Brief: Given the entries that follow, write out exactly the lines starting at the one containing "validating our final" and ending at the one containing "semantics. This insight", both ends included, and only those.

[Dataset excerpts]
============================================================

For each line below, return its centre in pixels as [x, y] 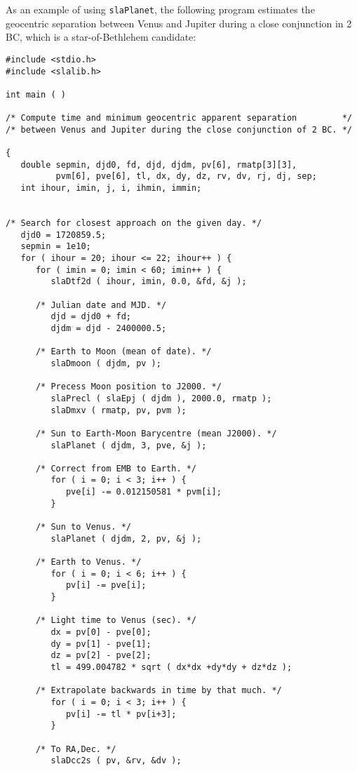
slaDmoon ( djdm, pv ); [106, 363]
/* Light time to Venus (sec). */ [116, 621]
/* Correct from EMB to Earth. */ [116, 468]
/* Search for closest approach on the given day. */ [134, 223]
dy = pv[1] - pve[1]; [101, 644]
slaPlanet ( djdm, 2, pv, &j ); [126, 538]
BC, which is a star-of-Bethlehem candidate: [101, 37]
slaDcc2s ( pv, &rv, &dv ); [116, 761]
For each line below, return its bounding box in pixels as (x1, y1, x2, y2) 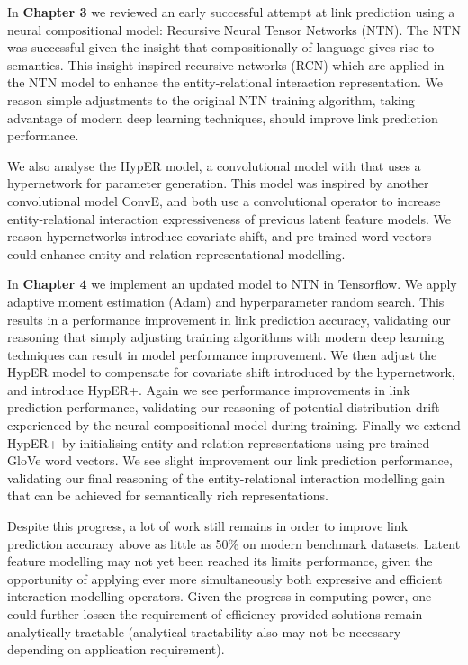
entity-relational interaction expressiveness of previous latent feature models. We (7, 209, 451, 228)
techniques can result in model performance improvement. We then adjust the (7, 345, 437, 364)
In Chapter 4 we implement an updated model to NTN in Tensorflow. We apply (7, 274, 457, 293)
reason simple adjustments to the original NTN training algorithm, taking (7, 90, 415, 109)
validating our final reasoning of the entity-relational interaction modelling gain (7, 468, 445, 487)
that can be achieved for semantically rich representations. (7, 486, 328, 505)
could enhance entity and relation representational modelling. (7, 244, 346, 263)
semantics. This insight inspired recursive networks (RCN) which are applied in (7, 55, 445, 74)
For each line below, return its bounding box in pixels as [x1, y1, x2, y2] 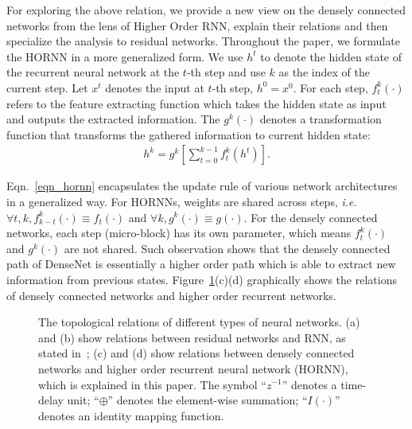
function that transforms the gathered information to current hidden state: [6, 126, 371, 142]
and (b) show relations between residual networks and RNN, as [38, 329, 346, 345]
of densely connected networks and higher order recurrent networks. [6, 287, 336, 303]
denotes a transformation [259, 111, 382, 127]
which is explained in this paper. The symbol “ [38, 376, 266, 392]
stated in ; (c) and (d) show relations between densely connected [38, 345, 355, 361]
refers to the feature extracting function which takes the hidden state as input [6, 95, 387, 111]
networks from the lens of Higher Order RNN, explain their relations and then [6, 17, 388, 33]
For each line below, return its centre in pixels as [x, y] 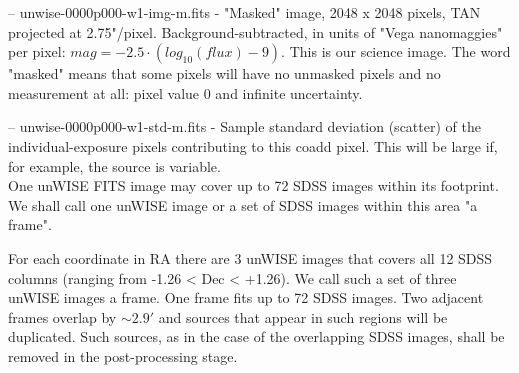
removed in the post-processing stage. [123, 355]
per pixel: [37, 51]
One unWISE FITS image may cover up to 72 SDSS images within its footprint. [253, 185]
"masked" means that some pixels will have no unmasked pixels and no [224, 73]
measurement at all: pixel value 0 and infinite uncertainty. [185, 92]
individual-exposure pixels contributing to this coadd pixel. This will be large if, [253, 145]
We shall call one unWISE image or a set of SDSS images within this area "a [243, 204]
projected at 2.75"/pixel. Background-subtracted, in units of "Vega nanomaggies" [255, 31]
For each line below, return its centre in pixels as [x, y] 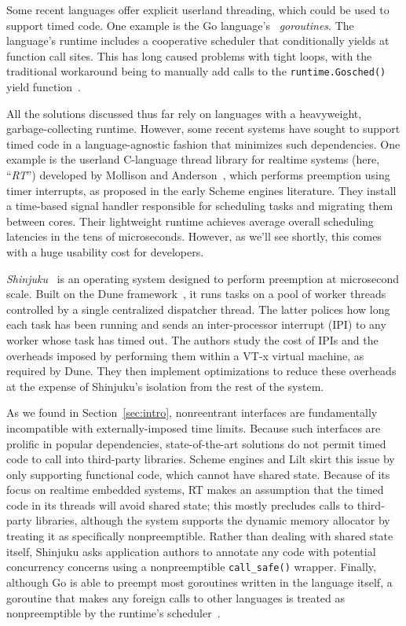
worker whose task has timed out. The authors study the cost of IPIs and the [192, 339]
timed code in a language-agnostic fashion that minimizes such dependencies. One [203, 144]
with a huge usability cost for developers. [105, 251]
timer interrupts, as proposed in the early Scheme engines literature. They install [201, 190]
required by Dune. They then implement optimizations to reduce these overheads [201, 371]
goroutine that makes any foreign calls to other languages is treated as [176, 597]
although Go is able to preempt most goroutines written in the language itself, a [199, 582]
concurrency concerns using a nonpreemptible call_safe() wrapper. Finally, [191, 567]
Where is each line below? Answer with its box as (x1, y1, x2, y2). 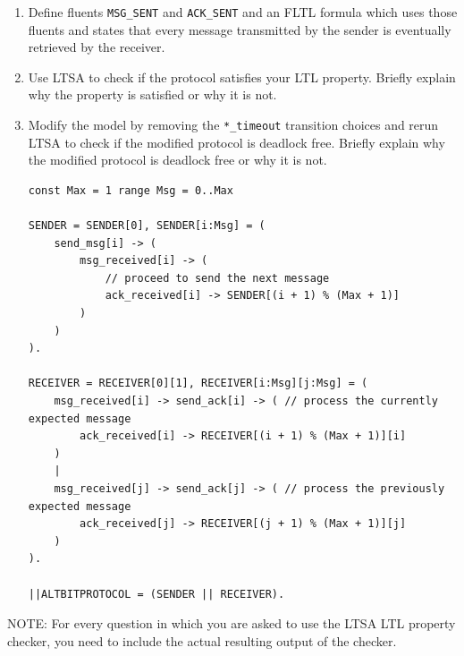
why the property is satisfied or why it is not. (28, 85, 277, 104)
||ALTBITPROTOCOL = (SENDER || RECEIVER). (28, 587, 285, 601)
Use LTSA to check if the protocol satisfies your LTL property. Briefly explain (28, 67, 456, 86)
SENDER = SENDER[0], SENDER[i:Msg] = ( (28, 219, 266, 233)
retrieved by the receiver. (28, 38, 165, 56)
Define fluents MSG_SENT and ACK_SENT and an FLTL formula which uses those (28, 3, 458, 21)
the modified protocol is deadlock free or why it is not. (28, 150, 327, 169)
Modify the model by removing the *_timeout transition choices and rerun (28, 115, 439, 134)

============================================================

Task output:
validating our final reasoning of the entity-relational interaction modelling gain (7, 468, 445, 487)
that can be achieved for semantically rich representations. (7, 486, 328, 505)
could enhance entity and relation representational modelling. (7, 244, 346, 263)
semantics. This insight inspired recursive networks (RCN) which are applied in (7, 55, 445, 74)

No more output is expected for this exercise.